3. Don’t always be specific
Yeah, okay — the irony here isn’t lost on us. But while giving distinct details is important to character descriptions, so is knowing when concrete descriptions aren’t needed. Words, after all, are not limited to describing physical things. So don’t limit your prose, either.
Be abstract
Feel free to stretch the boundaries of what you’re describing and how you’re describing it. Rather than simply pointing out concrete characteristics or actions, feel free to describe abstractions, like this passage from Neil Gaiman’s Neverwhere:
“Mr. Croup likes words, while Mr. Vandemar is always hungry. Also, they look nothing alike.”
Or, describe physical characteristics in an abstract way — that is, use similes and metaphors. In A Christmas Carol, Dickens does not describe Scrooge as a Christmas-hating miser. Instead, Scrooge is:
“Hard and sharp as flint, from which no steel had ever struck out generous fire; secret, and self-contained, and solitary as an oyster.”
Be biased
Whether you’re describing yourself to a friend or a friend is describing you to someone else, it’s very unlikely either of you would give a painstaking, perfectly objective account.. Biases exist in every aspect of life, so it’s okay to be biased in character descriptions, too.

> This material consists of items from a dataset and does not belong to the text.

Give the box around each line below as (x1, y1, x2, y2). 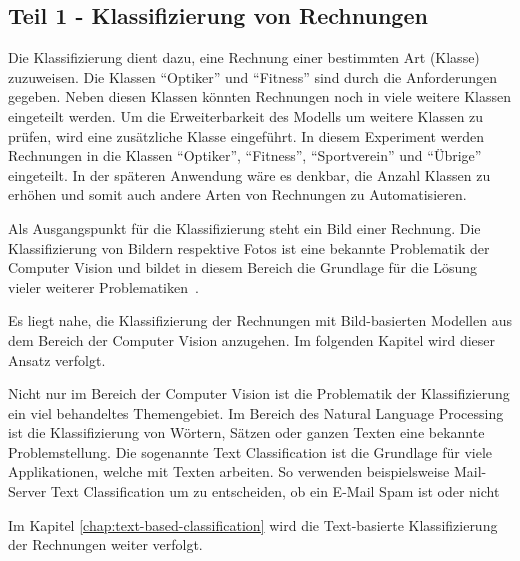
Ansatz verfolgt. (8, 349, 106, 370)
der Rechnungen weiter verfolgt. (8, 534, 203, 555)
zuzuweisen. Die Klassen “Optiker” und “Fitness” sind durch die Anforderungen (8, 66, 498, 87)
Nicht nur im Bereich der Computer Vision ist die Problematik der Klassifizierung (8, 383, 510, 404)
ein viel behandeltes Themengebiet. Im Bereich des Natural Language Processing (8, 402, 504, 423)
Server (8, 481, 47, 502)
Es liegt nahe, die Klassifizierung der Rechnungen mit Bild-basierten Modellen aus (8, 310, 512, 331)
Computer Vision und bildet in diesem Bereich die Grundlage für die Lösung (8, 257, 478, 278)
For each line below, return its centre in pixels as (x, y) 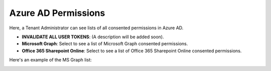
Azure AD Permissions (57, 13)
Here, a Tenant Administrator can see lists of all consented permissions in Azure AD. (96, 28)
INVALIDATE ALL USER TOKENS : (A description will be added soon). (93, 37)
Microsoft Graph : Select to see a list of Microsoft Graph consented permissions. (105, 44)
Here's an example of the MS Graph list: (51, 60)
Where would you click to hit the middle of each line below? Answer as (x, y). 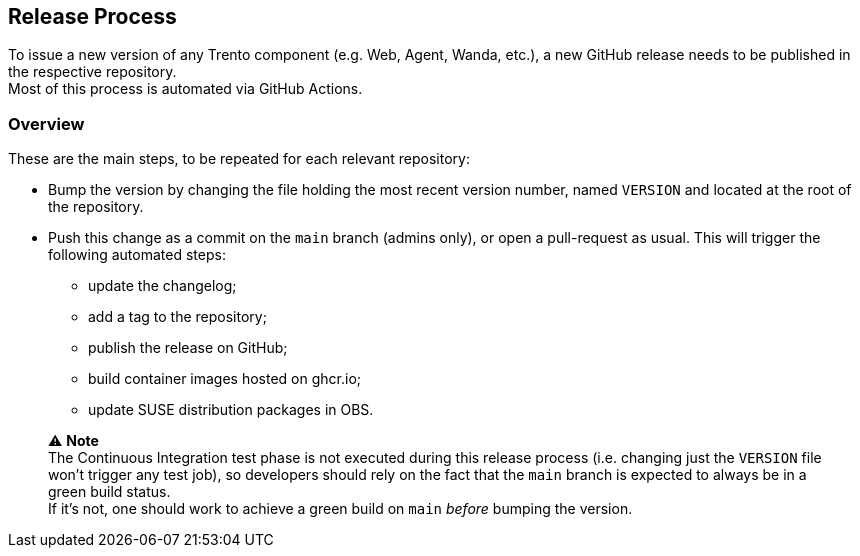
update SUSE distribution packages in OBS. (231, 410)
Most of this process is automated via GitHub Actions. (185, 89)
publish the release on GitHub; (188, 348)
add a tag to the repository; (177, 317)
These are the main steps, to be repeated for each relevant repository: (239, 159)
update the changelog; (162, 286)
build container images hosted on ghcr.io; (225, 379)
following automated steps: (137, 255)
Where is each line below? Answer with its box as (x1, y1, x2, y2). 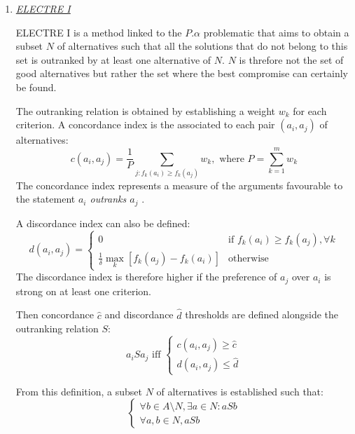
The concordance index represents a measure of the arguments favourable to (15, 177, 343, 192)
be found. (15, 79, 57, 94)
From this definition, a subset (15, 384, 142, 398)
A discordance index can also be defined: (15, 215, 190, 230)
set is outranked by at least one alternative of (15, 52, 211, 67)
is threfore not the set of (239, 52, 344, 67)
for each (293, 103, 327, 118)
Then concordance (15, 307, 95, 322)
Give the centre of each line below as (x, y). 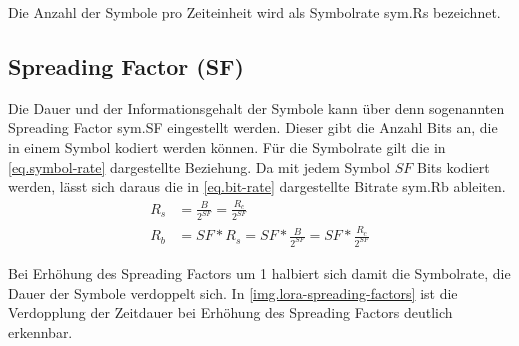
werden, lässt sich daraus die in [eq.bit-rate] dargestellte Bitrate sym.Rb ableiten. (257, 186)
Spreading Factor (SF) (126, 65)
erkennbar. (40, 331)
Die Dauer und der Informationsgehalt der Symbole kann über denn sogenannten (256, 107)
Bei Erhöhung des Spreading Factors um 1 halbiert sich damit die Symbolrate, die (259, 273)
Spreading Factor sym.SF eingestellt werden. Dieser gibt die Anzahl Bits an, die (253, 127)
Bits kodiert (453, 166)
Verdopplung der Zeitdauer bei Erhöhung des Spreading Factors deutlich (230, 312)
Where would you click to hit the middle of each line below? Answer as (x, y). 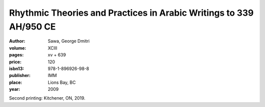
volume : (18, 48)
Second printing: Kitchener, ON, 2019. (47, 98)
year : (15, 89)
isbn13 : (17, 68)
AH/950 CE (32, 27)
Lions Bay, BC (62, 82)
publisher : (20, 76)
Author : (17, 41)
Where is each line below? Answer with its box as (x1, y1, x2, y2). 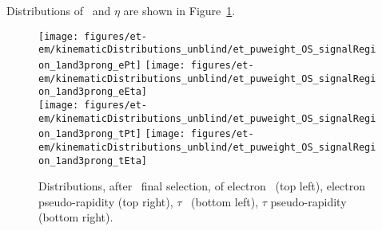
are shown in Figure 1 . (123, 2, 236, 18)
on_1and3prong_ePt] (38, 59, 141, 71)
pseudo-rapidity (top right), (38, 193, 173, 209)
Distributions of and (6, 2, 111, 18)
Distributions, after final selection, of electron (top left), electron (38, 178, 365, 194)
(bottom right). (38, 209, 113, 225)
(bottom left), (191, 193, 259, 209)
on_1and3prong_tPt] (38, 128, 141, 140)
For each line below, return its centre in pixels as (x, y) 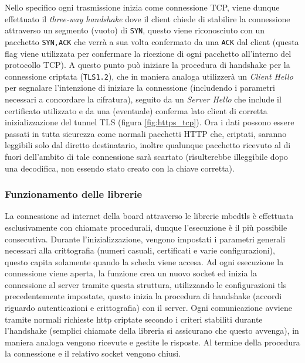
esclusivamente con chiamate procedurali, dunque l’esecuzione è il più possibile (146, 227)
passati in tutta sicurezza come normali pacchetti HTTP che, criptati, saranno (146, 133)
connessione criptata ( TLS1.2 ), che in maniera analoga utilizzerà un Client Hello (149, 76)
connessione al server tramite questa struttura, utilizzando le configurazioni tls (146, 284)
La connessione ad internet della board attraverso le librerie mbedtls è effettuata (149, 216)
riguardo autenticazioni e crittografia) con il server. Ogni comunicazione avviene (148, 308)
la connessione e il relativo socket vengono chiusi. (93, 353)
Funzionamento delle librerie (74, 194)
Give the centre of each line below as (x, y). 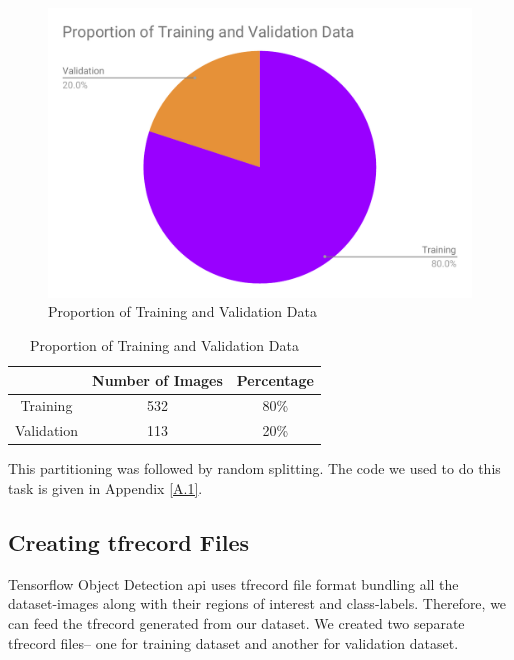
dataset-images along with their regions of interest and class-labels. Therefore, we (257, 603)
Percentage (275, 379)
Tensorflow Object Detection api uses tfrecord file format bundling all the (233, 583)
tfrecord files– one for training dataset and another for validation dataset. (233, 642)
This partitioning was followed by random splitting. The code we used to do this (254, 468)
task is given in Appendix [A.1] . (105, 488)
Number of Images (157, 379)
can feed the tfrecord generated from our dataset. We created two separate (236, 622)
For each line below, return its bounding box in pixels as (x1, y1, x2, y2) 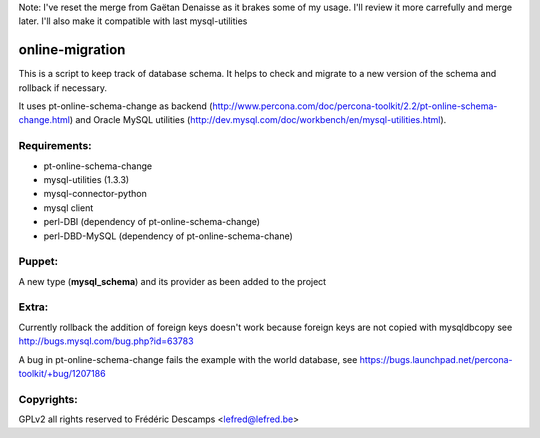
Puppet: (18, 255, 59, 269)
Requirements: (18, 139, 92, 153)
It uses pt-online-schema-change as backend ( (18, 100, 213, 112)
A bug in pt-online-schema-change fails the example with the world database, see (18, 353, 358, 365)
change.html (18, 114, 70, 126)
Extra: (18, 300, 49, 314)
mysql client (43, 201, 94, 214)
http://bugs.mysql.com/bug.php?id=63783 (18, 335, 194, 347)

If a first person narrator is describing themselves, they might comment on their own attractiveness, like Humbert Humbert in Lolita:
“I was, and still am, despite mes malheurs, an exceptionally handsome male; slow-moving, tall, with soft dark hair and a gloomy but all the more seductive cast of demeanor.”

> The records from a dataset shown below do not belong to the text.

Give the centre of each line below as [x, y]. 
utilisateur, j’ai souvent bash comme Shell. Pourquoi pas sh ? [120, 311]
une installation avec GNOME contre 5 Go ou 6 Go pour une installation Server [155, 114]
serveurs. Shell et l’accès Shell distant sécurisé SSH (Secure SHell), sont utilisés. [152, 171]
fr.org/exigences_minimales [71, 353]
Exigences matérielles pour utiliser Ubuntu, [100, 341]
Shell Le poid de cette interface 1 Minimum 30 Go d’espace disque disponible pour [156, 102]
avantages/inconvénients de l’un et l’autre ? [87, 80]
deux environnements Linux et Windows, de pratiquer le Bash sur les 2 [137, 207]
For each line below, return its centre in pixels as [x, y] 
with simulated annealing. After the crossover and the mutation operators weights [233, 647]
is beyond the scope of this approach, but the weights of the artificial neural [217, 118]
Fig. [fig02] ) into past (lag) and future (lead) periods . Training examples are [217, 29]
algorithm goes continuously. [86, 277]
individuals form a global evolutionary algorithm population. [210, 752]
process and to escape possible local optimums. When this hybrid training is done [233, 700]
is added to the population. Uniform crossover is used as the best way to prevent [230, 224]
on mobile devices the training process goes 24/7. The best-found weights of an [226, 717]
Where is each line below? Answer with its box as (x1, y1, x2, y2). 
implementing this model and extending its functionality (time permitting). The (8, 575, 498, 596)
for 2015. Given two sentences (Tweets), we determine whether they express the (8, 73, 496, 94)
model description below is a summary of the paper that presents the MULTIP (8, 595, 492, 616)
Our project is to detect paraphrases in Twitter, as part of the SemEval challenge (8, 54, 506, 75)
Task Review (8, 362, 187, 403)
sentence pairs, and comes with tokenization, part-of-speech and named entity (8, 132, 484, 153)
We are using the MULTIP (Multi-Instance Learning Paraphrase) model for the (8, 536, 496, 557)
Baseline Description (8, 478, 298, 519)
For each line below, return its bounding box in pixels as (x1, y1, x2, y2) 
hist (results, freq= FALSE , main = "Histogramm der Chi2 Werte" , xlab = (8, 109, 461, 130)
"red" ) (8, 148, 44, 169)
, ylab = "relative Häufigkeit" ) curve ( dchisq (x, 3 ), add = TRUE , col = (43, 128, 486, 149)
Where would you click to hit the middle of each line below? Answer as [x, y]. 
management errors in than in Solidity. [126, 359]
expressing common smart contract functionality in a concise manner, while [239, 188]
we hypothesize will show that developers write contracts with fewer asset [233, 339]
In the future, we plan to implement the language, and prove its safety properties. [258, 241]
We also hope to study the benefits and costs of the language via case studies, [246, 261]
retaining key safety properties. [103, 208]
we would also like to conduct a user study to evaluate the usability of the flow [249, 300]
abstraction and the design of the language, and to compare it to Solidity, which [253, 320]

Or you could have one character describe another, which illuminates the attributes of the latter and the perception of the former. Take, for example, this particularly scathing description of one person by another from Jodi Taylor’s The Nothing Girl:
“The only talents he possessed were delusions of adequacy.”
This sentence succinctly describes a not-quite-self-aware underachiever. But it also illustrates a narrator with a not-so-objective opinion of him.
Show, don’t tell
Yup. The golden rule of writing applies here as well. At the end of the day, no matter what you decide to reveal to your audience, the most important aspect of character descriptions is how you reveal it. Regardless of how special, unique, or honest-to-god awesome your protagonist is, a reader forced to trudge through page after page of intensive description will find any character boring.
Instead, think of how we learn things about other people in real life. Very rarely does the color of our eyes or the shape of our nose describe who we are. We don’t tell everything there is to know about each other — we showit, through our expressions, perceptions, actions, preferences, and even our stuff. Apply that same rule to your character descriptions, and your characters (and readers) will thank you for it.